Stanford researchers create noninvasive way to deliver light deep inside the body

Light has an increasing number of applications in biology and medicine – it can be used to stimulate cell growth, manipulate neural signals, and treat some cancers – but it doesn't easily pass through tissue. Most methods to bring light deep within the body are invasive, requiring either tissue to be removed or an optical fiber to be inserted.

Researchers at Stanford have created a noninvasive way to deliver light to specific locations anywhere in the body. Their work, published April 13 in Nature Materials, uses nanomaterials distributed through the bloodstream to turn ultrasound waves into precise points of light. The technique provides a potential roadmap for easier, less invasive light-based treatments.

Ultrasound is very convenient to use, and it penetrates much deeper into the body than light.
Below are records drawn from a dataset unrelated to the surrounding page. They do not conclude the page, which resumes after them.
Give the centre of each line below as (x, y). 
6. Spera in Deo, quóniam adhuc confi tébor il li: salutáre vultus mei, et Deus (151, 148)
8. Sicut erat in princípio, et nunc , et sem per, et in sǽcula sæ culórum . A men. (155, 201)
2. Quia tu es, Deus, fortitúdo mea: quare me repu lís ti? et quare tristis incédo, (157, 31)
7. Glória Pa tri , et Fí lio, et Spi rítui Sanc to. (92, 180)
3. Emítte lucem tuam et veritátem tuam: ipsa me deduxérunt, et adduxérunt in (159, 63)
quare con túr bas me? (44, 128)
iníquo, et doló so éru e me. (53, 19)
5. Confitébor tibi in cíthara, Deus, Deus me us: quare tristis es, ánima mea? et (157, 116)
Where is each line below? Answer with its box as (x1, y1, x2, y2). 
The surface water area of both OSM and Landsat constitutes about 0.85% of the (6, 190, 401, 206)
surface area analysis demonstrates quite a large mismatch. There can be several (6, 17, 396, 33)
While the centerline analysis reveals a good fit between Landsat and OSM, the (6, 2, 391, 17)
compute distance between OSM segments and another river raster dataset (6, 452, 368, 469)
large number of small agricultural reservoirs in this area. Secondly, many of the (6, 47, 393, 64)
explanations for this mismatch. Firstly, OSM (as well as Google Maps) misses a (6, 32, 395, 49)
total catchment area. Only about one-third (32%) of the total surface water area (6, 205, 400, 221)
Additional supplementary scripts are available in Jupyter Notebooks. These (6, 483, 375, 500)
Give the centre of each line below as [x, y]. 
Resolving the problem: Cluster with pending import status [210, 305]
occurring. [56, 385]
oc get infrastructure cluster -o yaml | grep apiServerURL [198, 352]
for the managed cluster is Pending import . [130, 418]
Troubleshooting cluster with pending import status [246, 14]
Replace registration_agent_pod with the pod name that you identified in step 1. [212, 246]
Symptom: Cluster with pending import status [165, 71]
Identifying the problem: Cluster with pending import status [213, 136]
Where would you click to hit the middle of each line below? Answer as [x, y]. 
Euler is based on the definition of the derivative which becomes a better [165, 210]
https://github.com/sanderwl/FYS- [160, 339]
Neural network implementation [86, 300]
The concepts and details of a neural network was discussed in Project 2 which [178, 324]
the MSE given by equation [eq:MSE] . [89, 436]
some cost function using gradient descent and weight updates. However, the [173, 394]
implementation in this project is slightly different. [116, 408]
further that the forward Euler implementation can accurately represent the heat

With these materials, we can produce light emission in the brain, in the gut, in the spinal cord, in the muscle – virtually anywhere – without needing a physical implant."

Guosong Hong, assistant professor of materials science and engineering, School of Engineering and senior author on the paper

Light on demand

The light-producing materials that Hong and his colleagues started with are large, ceramic particles more likely to be used in building materials than in the body. These materials give off light in response to mechanical stress, which can be created by ultrasound waves.

The researchers processed them down into nanoparticles and created a biocompatible coating that would allow the particles to be suspended in a solution. Then they injected that solution into mice, where blood vessels carried the nanomaterials to every part of the body.

"Wherever there is live soft tissue, there's going to be vasculature providing nutrients, oxygen, and blood cells. We can also use that to deliver light," Hong said.

The nanoparticles remain relatively dark until they are hit with focused ultrasound waves. The researchers showed they could create light in multiple locations at a time, as well as use the ultrasound for scanning, creating light as the focal point of the ultrasound moves.

To show that emission was working deeper in the body (since light can't always be seen from the outside), the researchers created a small ultrasound-producing hat for mice, and used it to create light in different parts of a mouse's brain. The light stimulated different neurons, causing the mouse to turn left or right depending on the part of the brain being activated.

"We can noninvasively tune this emission in different brain regions to produce a variety of behavioral outcomes," Hong said. The demonstration showed that light produced from ultrasound can effectively manipulate cell activity within the brain, but there are other potential uses as well. "This is a general method that can enable any application that requires light in deep tissue."

A bright future

The materials used in this work create blue light with a wavelength of 490 nanometers. This wavelength can be used to excite neurons, as the researchers demonstrated, and in photodynamic therapy for cancer. But the same methods could be used to produce other useful wavelengths from different nanomaterials. Hong and his colleagues are currently experimenting with a material that emits ultraviolet light, which can kill bacteria and viruses.

Hong is also working with Michael Lin, a professor of neurobiology and of bioengineering in the schools of Engineering and Medicine, to pair this light-producing method with a gene-editing system. One of the challenges of gene editing is that it can create off-target effects, but by pairing light-producing nanoparticles with a light-activated gene-editing system, the researchers hope to be able to use ultrasound to turn gene editing on and off in localized areas of the body.

Before any of these systems can be used in people, the researchers need to ensure that the nanomaterials are safe. While these materials did not seem to show adverse effects in mice, the researchers noted that they do not break down quickly and have the potential to accumulate in places like the liver. Now that the researchers have demonstrated that ultrasound can be used to produce light, Hong hopes to replace the ceramic nanoparticles with a biological material that will break down safely in the body.

"What we're demonstrating here is a proof of concept showing that you can produce light emission in a programmable manner deep within the body," Hong said. "If we can replace the material with one that is safer to be used in humans, that will start to pave the way for clinical applications."